While neurotherapy is a relatively young medical treatment in conventional Western biomedicine (that relies on a scientific approach and evidence-based practice), different age-old cultural practices of traditional Indian, Egyptian, and Chinese medicine have been using neuromodulation elements thousands of years ago.

Long before humans discovered the science of electricity, ancient physicians used electric currents to treat various physical and mental conditions, including epilepsy, vertigo, and depression. In the ancient world, nature fulfilled many roles now served by technology, including providing sources of electricity.
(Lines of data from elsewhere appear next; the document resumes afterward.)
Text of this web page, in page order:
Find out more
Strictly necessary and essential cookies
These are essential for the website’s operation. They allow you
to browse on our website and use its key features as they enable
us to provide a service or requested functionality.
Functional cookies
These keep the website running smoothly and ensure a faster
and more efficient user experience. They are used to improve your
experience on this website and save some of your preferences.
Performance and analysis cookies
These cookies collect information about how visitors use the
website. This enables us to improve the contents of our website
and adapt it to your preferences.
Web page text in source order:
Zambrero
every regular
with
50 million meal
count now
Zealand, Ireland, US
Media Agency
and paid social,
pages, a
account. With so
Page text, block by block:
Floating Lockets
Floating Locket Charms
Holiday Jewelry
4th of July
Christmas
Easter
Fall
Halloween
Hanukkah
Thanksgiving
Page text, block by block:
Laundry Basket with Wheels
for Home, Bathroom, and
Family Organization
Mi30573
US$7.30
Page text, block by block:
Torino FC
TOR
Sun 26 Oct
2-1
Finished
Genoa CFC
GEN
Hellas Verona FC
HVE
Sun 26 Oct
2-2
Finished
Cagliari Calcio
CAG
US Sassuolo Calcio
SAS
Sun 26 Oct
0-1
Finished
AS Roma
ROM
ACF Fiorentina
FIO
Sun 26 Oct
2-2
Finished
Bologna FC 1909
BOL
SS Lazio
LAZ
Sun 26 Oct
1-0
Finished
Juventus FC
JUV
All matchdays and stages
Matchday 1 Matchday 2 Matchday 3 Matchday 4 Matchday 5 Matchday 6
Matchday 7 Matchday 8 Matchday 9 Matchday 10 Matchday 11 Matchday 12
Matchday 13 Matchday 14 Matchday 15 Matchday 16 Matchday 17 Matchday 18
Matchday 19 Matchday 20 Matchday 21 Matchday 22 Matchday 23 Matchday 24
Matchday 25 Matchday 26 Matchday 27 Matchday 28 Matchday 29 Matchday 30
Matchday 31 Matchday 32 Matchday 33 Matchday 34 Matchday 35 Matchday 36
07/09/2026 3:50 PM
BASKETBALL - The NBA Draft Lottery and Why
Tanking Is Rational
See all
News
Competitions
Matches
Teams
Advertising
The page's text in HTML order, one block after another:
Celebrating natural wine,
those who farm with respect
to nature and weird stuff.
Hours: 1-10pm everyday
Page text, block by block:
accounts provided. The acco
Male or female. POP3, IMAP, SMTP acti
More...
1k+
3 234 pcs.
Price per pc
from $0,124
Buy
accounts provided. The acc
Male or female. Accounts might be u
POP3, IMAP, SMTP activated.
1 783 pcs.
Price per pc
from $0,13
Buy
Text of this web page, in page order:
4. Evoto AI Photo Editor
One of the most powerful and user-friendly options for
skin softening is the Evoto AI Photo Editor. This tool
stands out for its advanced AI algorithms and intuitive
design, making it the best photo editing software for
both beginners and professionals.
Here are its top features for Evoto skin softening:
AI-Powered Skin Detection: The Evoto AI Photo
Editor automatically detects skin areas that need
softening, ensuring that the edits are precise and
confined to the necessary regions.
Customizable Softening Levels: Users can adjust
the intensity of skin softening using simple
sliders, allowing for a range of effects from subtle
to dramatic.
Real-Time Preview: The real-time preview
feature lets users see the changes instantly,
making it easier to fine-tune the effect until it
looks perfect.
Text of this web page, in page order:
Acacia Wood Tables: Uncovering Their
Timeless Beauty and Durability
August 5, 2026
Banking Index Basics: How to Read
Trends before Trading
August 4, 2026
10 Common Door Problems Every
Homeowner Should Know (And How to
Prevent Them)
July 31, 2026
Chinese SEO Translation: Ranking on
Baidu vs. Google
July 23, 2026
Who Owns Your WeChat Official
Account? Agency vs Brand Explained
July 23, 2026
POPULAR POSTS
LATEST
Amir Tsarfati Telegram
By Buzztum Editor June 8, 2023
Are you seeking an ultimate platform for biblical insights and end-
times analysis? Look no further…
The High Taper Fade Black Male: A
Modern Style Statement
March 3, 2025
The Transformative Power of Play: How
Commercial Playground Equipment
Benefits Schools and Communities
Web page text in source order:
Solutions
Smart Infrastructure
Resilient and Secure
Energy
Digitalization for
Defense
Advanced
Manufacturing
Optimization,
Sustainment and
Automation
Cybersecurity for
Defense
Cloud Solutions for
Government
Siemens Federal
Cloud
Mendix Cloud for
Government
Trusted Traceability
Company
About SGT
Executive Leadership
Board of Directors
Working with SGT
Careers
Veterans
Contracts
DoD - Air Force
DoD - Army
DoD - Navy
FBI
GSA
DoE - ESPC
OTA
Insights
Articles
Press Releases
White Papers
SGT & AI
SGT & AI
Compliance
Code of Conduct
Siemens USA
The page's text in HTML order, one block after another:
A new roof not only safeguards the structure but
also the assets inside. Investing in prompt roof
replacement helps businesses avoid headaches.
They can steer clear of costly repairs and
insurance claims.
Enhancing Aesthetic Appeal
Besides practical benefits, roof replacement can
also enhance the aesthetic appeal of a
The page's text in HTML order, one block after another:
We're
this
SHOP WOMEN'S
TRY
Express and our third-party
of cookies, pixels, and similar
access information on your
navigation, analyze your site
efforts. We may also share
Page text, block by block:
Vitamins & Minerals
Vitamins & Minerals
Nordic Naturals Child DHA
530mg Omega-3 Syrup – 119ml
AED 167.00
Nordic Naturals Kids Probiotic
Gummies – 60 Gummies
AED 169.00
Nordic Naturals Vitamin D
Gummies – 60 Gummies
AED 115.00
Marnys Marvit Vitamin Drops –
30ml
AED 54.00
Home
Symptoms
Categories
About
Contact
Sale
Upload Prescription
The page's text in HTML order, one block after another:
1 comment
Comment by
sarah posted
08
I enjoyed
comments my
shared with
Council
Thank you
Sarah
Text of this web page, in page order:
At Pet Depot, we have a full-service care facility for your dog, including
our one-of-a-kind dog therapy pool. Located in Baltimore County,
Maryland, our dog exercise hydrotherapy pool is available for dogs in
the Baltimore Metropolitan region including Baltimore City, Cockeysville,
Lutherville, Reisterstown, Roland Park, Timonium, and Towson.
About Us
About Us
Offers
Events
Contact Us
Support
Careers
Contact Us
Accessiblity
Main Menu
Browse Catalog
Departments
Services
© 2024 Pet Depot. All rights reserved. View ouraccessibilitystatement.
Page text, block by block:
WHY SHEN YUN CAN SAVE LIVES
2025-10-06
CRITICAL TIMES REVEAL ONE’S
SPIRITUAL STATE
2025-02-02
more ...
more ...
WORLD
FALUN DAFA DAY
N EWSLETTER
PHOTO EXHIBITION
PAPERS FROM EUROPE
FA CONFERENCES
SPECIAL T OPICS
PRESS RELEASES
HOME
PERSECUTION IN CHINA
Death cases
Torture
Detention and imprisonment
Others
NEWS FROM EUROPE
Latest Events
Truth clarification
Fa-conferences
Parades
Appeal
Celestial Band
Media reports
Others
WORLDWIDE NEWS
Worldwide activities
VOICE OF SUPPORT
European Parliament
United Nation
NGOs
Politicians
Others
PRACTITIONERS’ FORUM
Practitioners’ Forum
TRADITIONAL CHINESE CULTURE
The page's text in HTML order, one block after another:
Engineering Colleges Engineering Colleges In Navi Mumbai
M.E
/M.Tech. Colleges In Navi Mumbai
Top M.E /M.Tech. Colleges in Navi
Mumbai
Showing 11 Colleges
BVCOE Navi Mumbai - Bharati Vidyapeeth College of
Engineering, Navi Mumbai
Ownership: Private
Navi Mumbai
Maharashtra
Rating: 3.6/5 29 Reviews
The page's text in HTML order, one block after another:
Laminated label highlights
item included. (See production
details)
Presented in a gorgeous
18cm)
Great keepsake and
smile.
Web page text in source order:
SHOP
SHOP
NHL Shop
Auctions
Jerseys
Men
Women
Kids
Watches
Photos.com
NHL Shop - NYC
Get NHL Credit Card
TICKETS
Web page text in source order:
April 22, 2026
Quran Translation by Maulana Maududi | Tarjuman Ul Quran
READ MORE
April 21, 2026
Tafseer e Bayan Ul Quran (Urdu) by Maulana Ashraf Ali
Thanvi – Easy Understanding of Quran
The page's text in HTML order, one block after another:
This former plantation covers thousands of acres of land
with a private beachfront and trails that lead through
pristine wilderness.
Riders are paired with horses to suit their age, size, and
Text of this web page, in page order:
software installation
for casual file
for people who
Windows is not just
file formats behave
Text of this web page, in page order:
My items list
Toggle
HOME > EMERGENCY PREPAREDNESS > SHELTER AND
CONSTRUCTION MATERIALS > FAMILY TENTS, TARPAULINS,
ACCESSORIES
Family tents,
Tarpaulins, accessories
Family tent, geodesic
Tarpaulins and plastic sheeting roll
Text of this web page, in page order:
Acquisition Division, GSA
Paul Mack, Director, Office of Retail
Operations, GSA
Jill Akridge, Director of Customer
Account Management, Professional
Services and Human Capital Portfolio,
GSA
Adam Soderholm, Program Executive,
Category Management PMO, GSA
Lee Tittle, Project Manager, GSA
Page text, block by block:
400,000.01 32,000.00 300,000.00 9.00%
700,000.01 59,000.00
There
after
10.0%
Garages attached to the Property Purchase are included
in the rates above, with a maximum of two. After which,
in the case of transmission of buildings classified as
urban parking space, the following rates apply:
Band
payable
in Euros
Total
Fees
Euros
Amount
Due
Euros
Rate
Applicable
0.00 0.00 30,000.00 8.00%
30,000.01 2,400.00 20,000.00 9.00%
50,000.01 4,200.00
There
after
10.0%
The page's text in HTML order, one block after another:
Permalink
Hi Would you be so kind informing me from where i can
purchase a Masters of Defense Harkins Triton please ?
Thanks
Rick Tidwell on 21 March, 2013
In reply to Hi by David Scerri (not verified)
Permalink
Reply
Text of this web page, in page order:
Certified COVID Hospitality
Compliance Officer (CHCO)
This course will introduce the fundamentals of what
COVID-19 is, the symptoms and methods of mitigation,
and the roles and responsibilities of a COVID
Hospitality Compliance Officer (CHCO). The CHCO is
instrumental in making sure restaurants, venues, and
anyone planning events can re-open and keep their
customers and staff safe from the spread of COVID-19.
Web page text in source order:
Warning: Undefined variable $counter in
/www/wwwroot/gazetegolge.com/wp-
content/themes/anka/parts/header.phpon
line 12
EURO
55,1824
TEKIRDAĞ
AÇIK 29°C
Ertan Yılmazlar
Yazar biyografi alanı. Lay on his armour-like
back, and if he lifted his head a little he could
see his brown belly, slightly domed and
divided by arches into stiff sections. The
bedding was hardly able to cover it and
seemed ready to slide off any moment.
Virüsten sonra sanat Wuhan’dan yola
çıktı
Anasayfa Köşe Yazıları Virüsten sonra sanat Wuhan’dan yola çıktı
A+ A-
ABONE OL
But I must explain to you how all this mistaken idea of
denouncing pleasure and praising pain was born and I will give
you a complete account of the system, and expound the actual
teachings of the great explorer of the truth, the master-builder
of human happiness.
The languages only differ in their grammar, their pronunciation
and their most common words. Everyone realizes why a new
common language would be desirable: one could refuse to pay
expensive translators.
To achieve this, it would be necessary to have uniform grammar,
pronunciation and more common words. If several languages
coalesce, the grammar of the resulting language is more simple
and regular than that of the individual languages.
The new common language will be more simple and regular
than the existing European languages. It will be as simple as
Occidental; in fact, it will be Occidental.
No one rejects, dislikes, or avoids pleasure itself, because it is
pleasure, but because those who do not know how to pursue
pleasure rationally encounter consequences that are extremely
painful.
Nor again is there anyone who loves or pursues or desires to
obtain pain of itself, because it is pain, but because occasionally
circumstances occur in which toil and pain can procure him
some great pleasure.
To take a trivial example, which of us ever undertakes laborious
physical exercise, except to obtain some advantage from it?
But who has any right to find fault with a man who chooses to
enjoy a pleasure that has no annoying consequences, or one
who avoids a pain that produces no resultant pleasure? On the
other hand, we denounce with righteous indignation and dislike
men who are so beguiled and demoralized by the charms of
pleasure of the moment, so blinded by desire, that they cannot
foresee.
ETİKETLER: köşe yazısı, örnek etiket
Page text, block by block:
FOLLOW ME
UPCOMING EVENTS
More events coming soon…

Before electricity was formally understood, people utilized electric fish to deliver therapeutic shocks. The Egyptians knew of the Nile catfish (Malapterurus electricus), capable of producing electric shocks. A depiction of this fish, dating back to 2750 BC, is found in a mural in the tomb of the architect Ti at Saqqara, Egypt. Egyptians weren't the only Mediterranean culture to feature the catfish in their art; similar murals appeared in the Roman city of Pompeii some 3,000 years later, though 1,000 miles to the north. While these murals don't confirm whether the fish were used medically, ancient Egyptian writings on papyri from 4,700 years ago document their use in pain relief. Later historians like Pliny and Plutarch also noted that Egyptians employed electric eels to treat joint pain, migraines, depression, and epilepsy. The first documented use of electrical stimulation for pain relief dates back to 46 AD when Scribonius Largus of the ancient Roman Empire used the electric properties of torpedo fish to relieve headaches.

Scientific studies of neuromodulation began in 1745, when German physician De Haen published "a number of cases of spasmodic, paralytic and other nervous affections cured by electricity".

The first implementation of electrocutical apparatus in hospital medical treatment recorded in Middlesex Hospital of London in 1767.

In 1780, Italian physicist and biologist Luigi Galvani investigated how electrical signals in nerves could control muscle movement, further evidence of the electrical nature of the neuronal activity.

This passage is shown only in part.